TASK PROMPT: Apart from the pictures, please restate every entry below exactly.

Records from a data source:
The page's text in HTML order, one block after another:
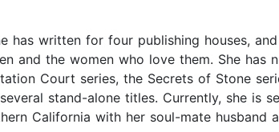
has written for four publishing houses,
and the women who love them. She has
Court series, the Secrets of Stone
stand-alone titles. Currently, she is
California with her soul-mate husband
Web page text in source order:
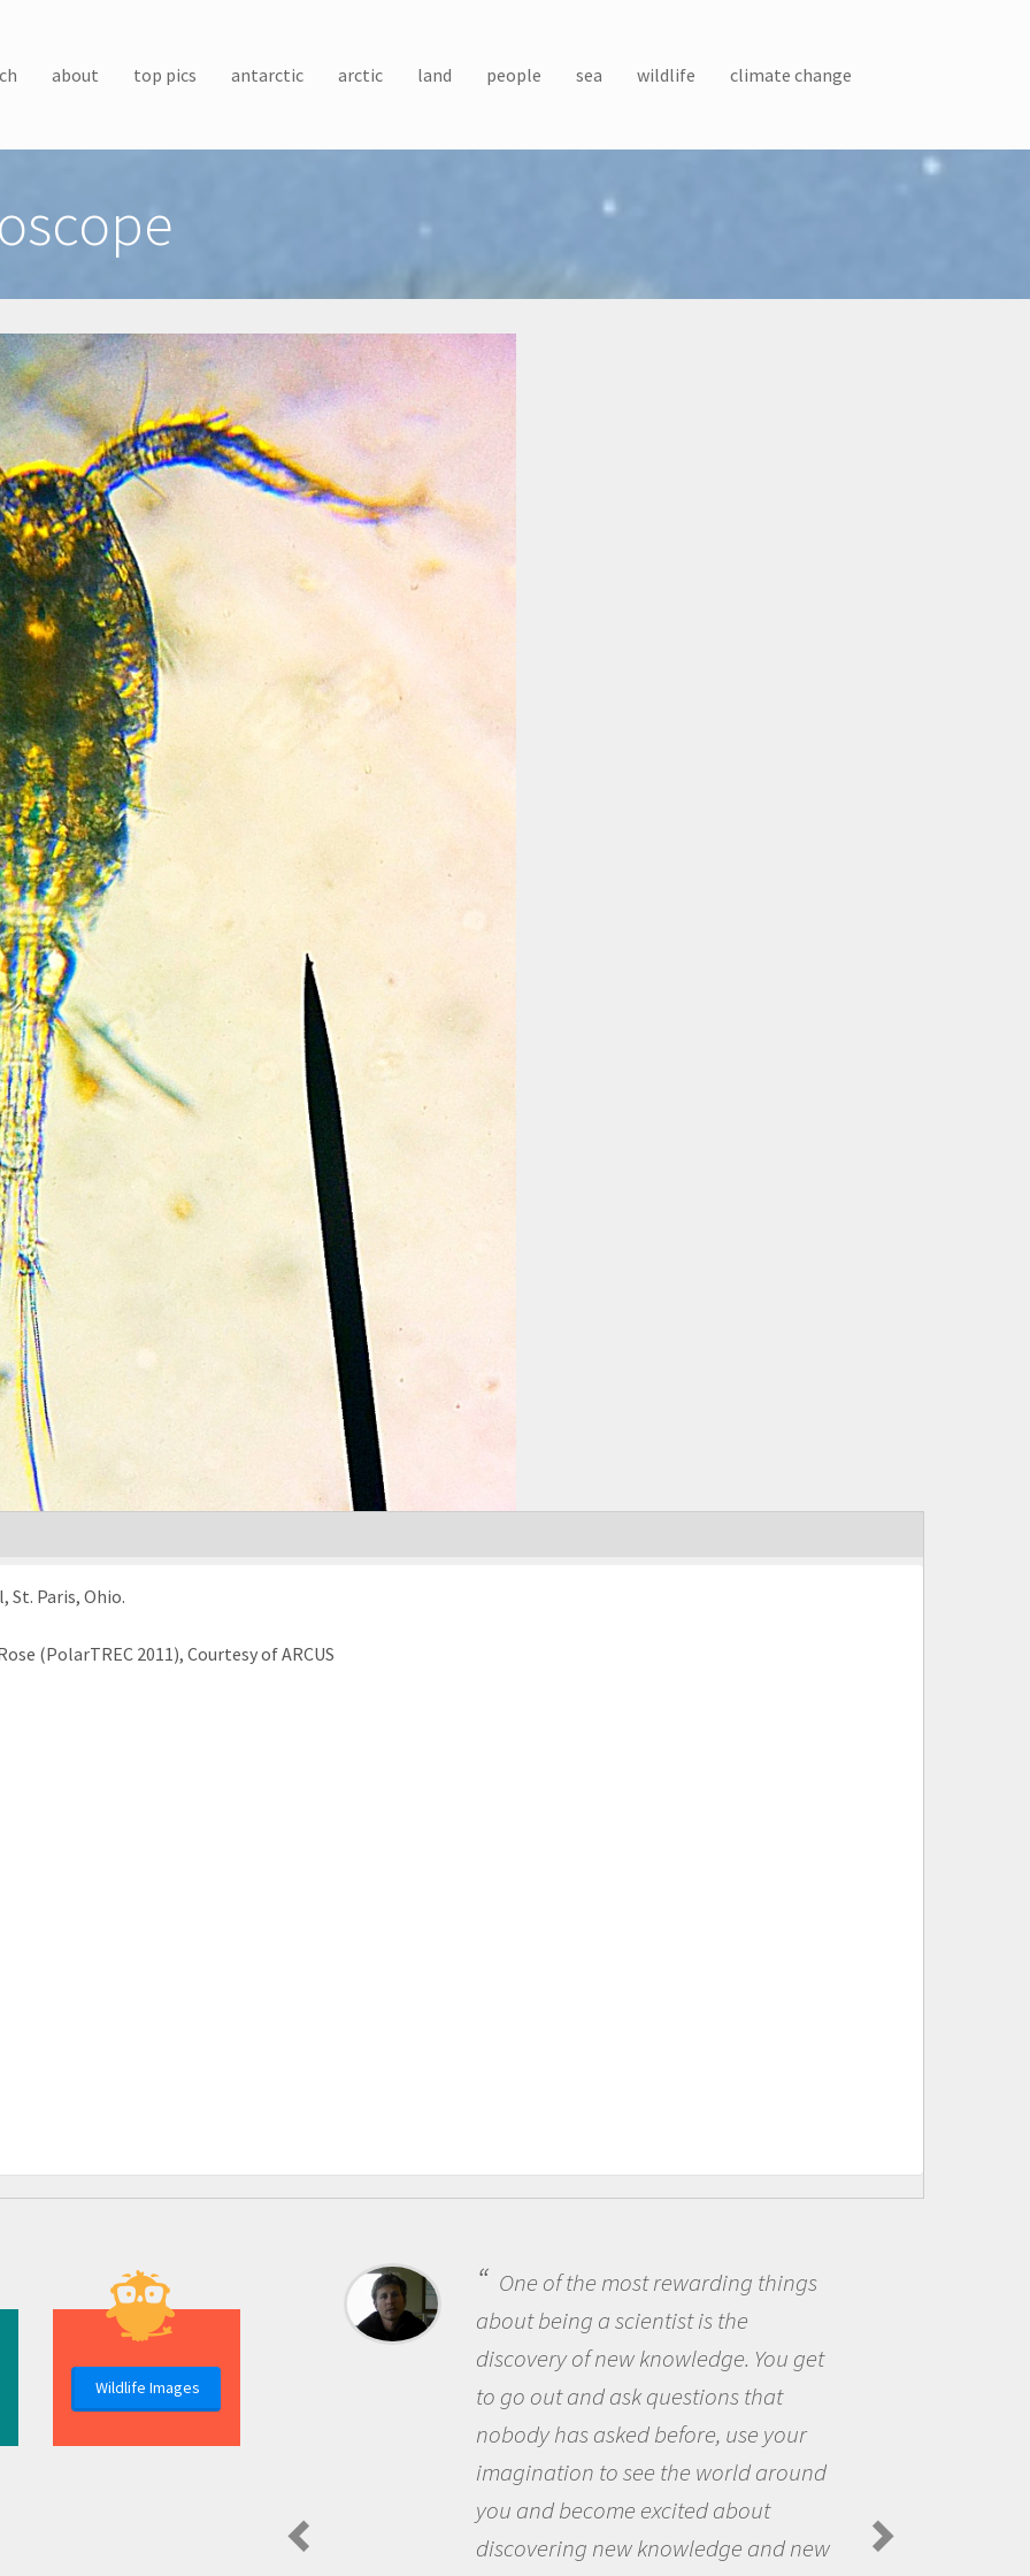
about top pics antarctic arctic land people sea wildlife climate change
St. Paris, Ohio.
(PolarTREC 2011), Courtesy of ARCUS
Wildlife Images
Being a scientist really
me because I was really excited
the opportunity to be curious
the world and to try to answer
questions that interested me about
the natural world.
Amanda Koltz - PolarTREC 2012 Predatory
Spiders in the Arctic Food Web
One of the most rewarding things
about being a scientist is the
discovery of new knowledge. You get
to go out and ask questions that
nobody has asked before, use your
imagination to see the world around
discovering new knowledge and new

EXPECTED ANSWER:
The page's text in HTML order, one block after another:
has written for four publishing houses,
and the women who love them. She has
Court series, the Secrets of Stone
stand-alone titles. Currently, she is
California with her soul-mate husband
Web page text in source order:
about top pics antarctic arctic land people sea wildlife climate change
St. Paris, Ohio.
(PolarTREC 2011), Courtesy of ARCUS
Wildlife Images
Being a scientist really
me because I was really excited
the opportunity to be curious
the world and to try to answer
questions that interested me about
the natural world.
Amanda Koltz - PolarTREC 2012 Predatory
Spiders in the Arctic Food Web
One of the most rewarding things
about being a scientist is the
discovery of new knowledge. You get
to go out and ask questions that
nobody has asked before, use your
imagination to see the world around
discovering new knowledge and new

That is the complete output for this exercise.